Why is machine bias a problem in machine learning?

Answer

This question can be answered in two different ways. First, why is machine bias problem, as in, why does it exist in machine learning processes?

Machine learning, though sophisticated and complex, is to an extent limited based on the data sets that it uses. The construction of the data sets involves inherent bias. Just like in the media, where omissions and deliberate choices of inclusion may show a particular bias, in machine learning, the data sets that are used must be examined to determine what kind of bias exists.

Free Download: Machine Learning and Why It Matters

For instance, it's a common problem for technology testing and design processes to show a preference for one type of user over another. One big example is the gender disparity in the tech world.

Why does this make a difference, and why does it apply to machine learning?

Because a lack of existing females in a testing environment can lead to a produced technology that is less user-friendly to a female audience. The way some experts describe this is that without existing female testing, the end product may not recognize the input of female users – it may not have the tools to recognize female identities or to deal adequately with input from women.

The same holds true for various ethnicities, people of different religions, or any other type of demographic. Without the right data, the machine learning algorithms will not work correctly for a given user set, so that data of inclusion has to be deliberately added into the technology. Instead of just taking primary data sets and reinforcing inherent bias, human handlers need to really look at the issue.

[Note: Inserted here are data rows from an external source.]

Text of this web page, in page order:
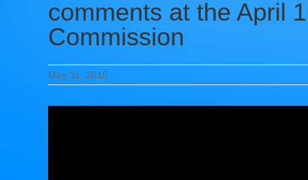
comments at the April
Commission
May 31, 2015
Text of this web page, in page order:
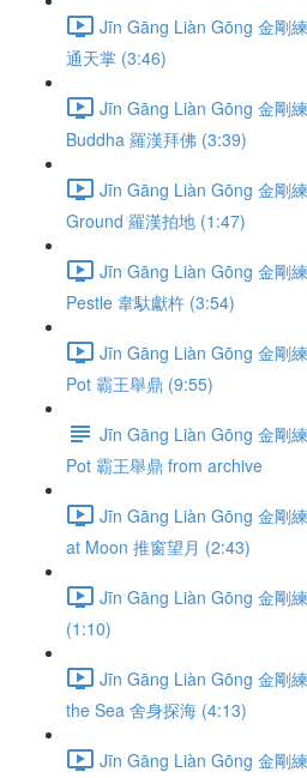
Jīn Gāng Liàn Gōng 金剛
通天掌 (3:46)
Jīn Gāng Liàn Gōng 金剛
Buddha 羅漢拜佛 (3:39)
Jīn Gāng Liàn Gōng 金剛
Ground 羅漢拍地 (1:47)
Jīn Gāng Liàn Gōng 金剛
Pestle 韋馱獻杵 (3:54)
Jīn Gāng Liàn Gōng 金剛
Pot 霸王舉鼎 (9:55)
Jīn Gāng Liàn Gōng 金剛
Pot 霸王舉鼎 from archive
Jīn Gāng Liàn Gōng 金剛
at Moon 推窗望月 (2:43)
Jīn Gāng Liàn Gōng 金剛
(1:10)
Jīn Gāng Liàn Gōng 金剛
the Sea 舍身探海 (4:13)
Jīn Gāng Liàn Gōng 金剛
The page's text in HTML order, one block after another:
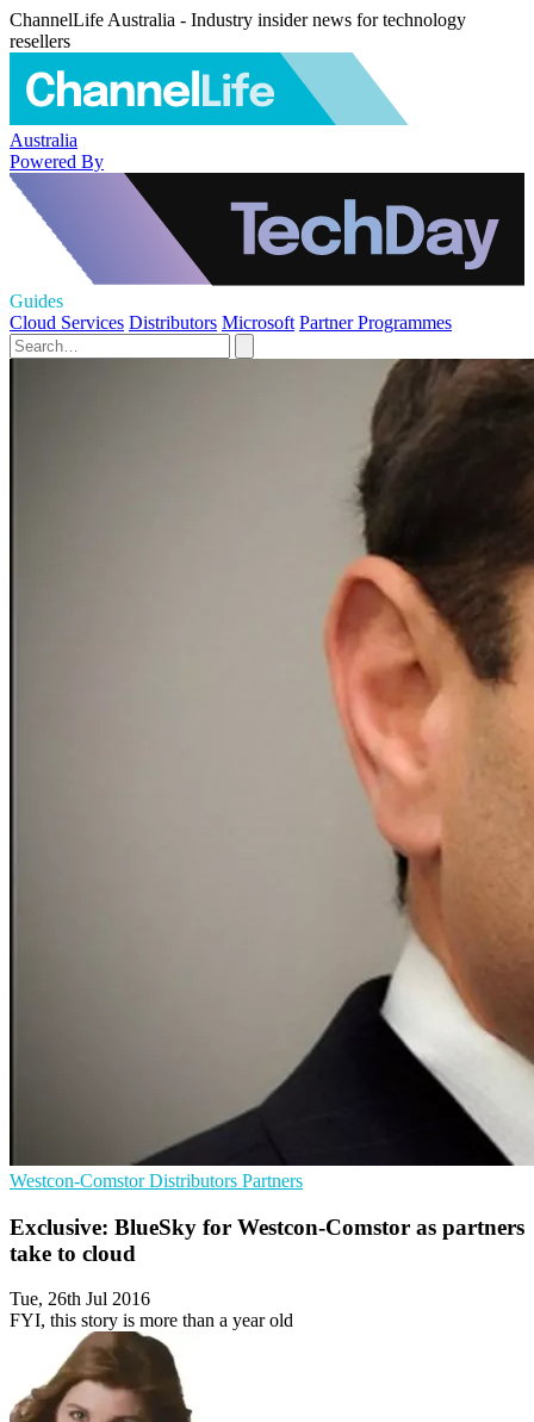
ChannelLife Australia - Industry insider news for technology
resellers
Australia
Powered By
Guides
Cloud Services Distributors Microsoft Partner Programmes
Westcon-ComstorDistributors Partners
Exclusive: BlueSky for Westcon-Comstor as partners
take to cloud
Tue, 26th Jul 2016
FYI, this story is more than a year old

Another example is a machine learning engine that takes in job and salary information and spits out results. If that inherent data set is not analyzed, the machine will reinforce the bias. If it perceives that men hold the vast majority of executive jobs, and the machine learning process involves filtering through the raw data set and returning corresponding results, it's going to return results that show a male bias.

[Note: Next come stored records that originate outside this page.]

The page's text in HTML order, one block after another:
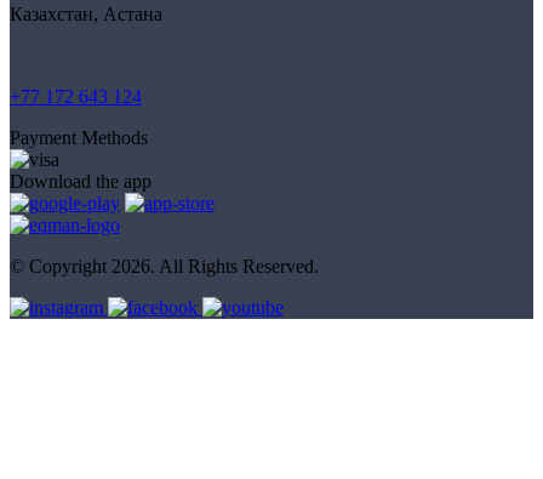
Казахстан, Астана
+77 172 643 124
Payment Methods
Download the app
© Copyright 2026. All Rights Reserved.
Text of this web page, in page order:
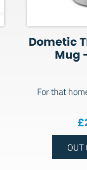
Dometic
Mug
For that
£
OUT
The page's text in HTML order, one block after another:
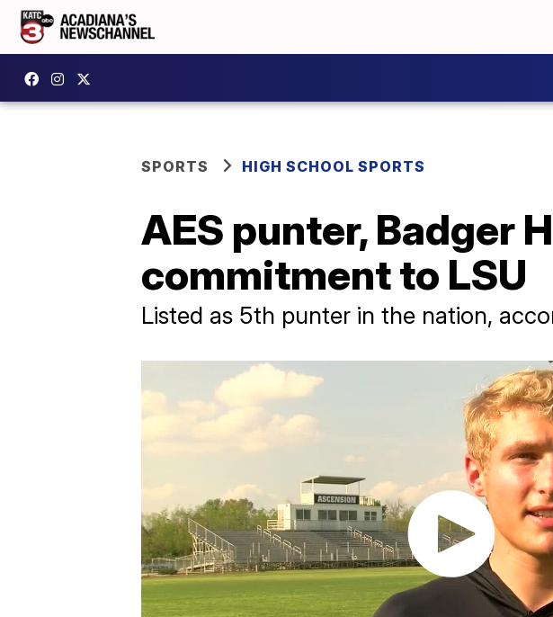
SPORTS HIGH SCHOOL SPORTS
AES punter, Badger
commitment to LSU
Listed as 5th punter in the nation,
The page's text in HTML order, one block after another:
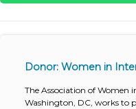
Donor: Women in
The Association of Women
Washington, DC, works to

The second part of the question involves why this bias is so harmful. Without adequate supervision and testing, new technologies can harm, not help, our sense of inclusion and equality. If a new tech product is rolled out that recognizes faces with lighter skin, but not darker-skinned ones, it can lead to escalated ethnic tensions and the sense that the company in question is not sensitive to diversity. If a machine learning algorithm reproduces and heightens the bias in the data sets, that artificial intelligence is going to be adding its voice to the human voices and human tendencies that already exist in the social system that favor one group of people over another.

The best way to deal with this is to look closely at the underlying data sets, use feature selection, add variable input and manipulate the raw data sets themselves, and augment the real power of machine learning with deliberate human crafting of data, to get a result that delivers great analytical power, but also some of those human insights that computers cannot yet replicate.